##### Records supplied #####
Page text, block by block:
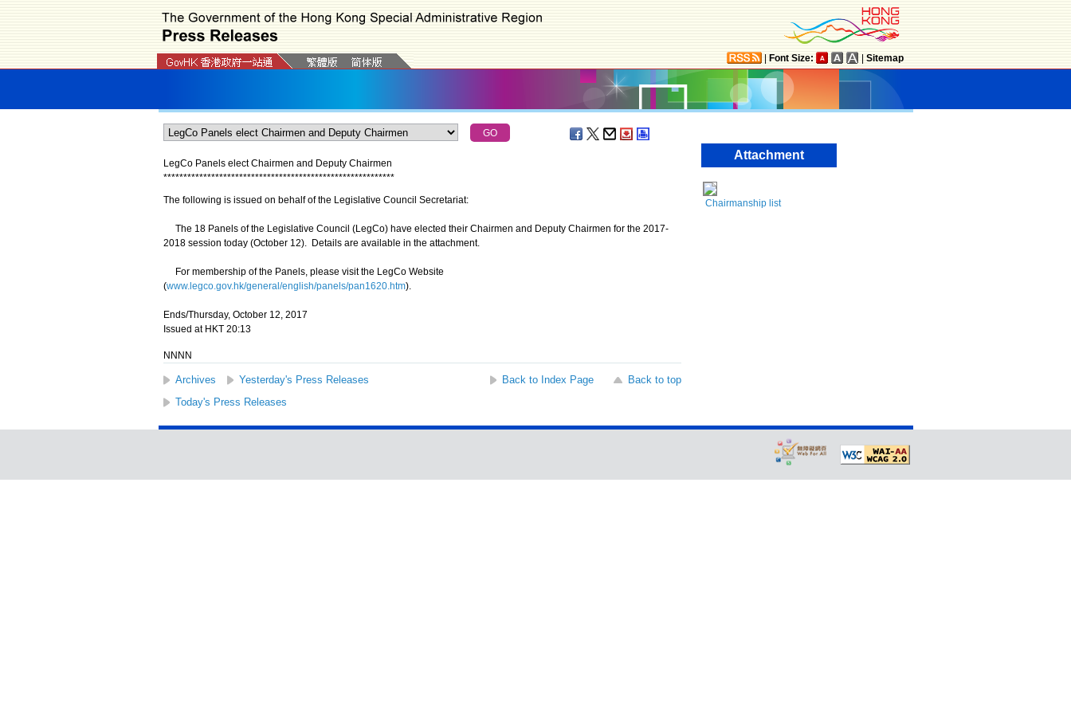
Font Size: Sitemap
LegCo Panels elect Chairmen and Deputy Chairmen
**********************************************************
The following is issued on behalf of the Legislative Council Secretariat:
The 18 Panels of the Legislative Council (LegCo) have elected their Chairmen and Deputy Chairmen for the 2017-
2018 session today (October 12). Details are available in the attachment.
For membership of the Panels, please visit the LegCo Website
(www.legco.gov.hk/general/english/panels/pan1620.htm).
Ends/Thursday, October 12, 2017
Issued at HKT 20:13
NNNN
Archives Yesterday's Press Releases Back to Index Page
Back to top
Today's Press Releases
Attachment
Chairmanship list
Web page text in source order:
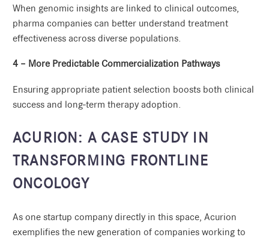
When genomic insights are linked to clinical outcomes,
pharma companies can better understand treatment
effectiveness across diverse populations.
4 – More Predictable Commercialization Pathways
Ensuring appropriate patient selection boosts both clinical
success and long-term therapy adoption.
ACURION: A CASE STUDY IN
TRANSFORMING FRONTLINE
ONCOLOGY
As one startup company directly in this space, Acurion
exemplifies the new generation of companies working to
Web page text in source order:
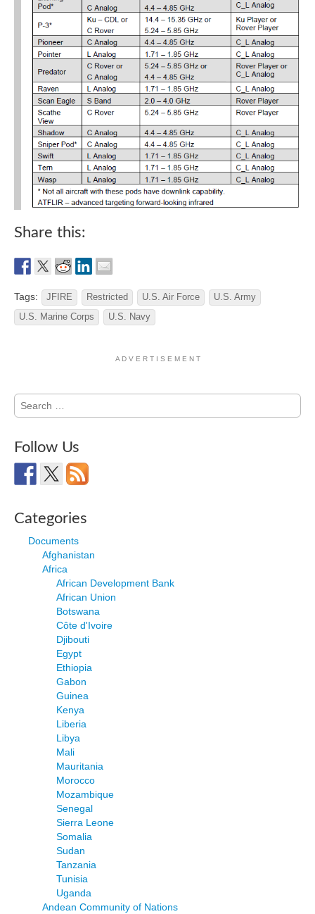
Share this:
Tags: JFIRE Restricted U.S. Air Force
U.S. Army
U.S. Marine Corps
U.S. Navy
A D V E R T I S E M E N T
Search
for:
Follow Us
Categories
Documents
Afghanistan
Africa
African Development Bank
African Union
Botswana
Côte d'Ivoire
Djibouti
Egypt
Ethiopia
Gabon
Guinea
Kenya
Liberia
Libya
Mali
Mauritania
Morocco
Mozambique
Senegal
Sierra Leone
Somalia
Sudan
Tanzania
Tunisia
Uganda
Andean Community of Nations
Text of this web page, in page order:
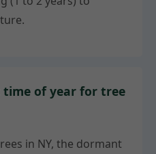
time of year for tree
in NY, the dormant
#####
• **Problem statement**
Begin with the first line of the records and repeat every line up to the one with "For membership of", counting that line too. Pictures are not part of the copy.

• **Response to this exercise**
Page text, block by block:
Font Size: Sitemap
LegCo Panels elect Chairmen and Deputy Chairmen
**********************************************************
The following is issued on behalf of the Legislative Council Secretariat:
The 18 Panels of the Legislative Council (LegCo) have elected their Chairmen and Deputy Chairmen for the 2017-
2018 session today (October 12). Details are available in the attachment.
For membership of the Panels, please visit the LegCo Website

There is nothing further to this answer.